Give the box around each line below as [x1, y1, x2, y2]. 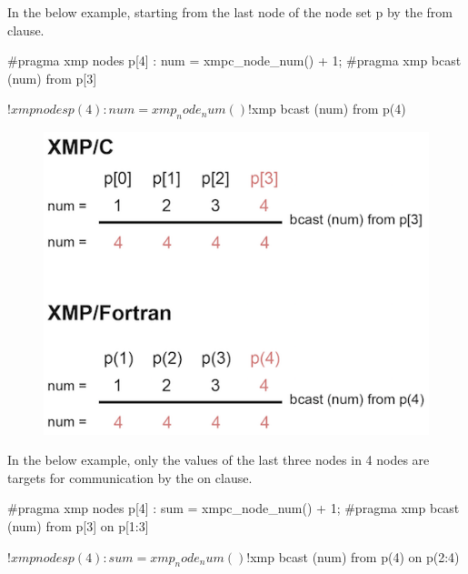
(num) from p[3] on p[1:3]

........

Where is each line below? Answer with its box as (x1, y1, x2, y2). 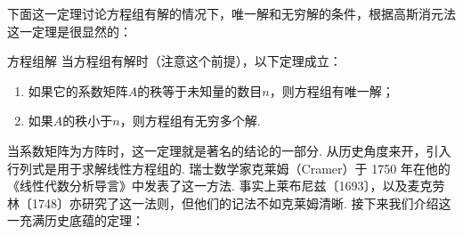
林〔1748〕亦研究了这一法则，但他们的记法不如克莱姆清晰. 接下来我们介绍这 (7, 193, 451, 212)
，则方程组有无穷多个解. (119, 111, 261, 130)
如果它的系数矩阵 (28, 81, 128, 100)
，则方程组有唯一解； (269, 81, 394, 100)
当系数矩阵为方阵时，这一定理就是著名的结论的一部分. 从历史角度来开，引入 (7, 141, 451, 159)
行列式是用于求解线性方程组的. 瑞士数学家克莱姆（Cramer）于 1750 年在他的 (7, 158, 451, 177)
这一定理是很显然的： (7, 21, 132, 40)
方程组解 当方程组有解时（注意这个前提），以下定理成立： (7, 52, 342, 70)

........

The problem> Above, find the line holding "Give the box" and the line holding "(num) from p[3] on p[1:3]". Print exactly those two lines and every line between them, but no pictures.

Result below>
Give the box around each line below as [x1, y1, x2, y2]. 
(num) from p[3] on p[1:3]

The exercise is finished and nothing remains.